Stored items
----------
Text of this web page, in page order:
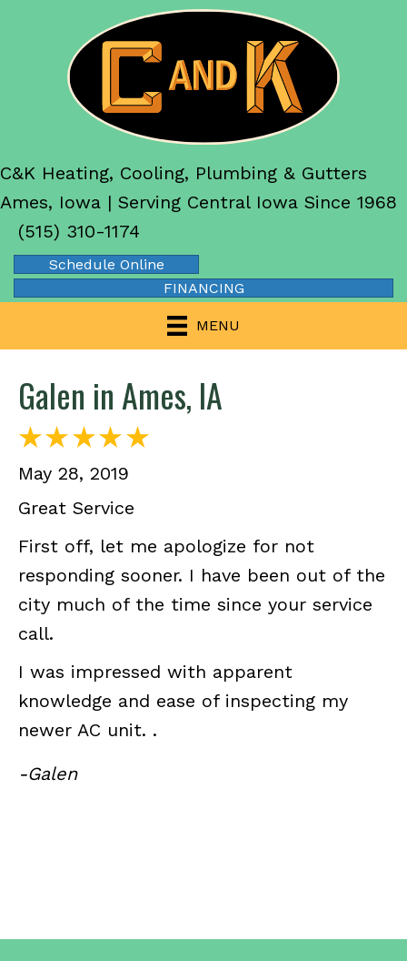
C&K Heating, Cooling, Plumbing & Gutters
Ames, Iowa | Serving Central Iowa Since 1968
(515) 310-1174
Schedule Online
FINANCING
MENU
Galen in Ames, IA
May 28, 2019
Great Service
First off, let me apologize for not
responding sooner. I have been out of the
city much of the time since your service
call.
I was impressed with apparent
knowledge and ease of inspecting my
newer AC unit. .
-Galen
----------
▶ _What the task requires_: Count of lines that include "Ames" in the records above: write that value only.

▶ _Output for this task_: 2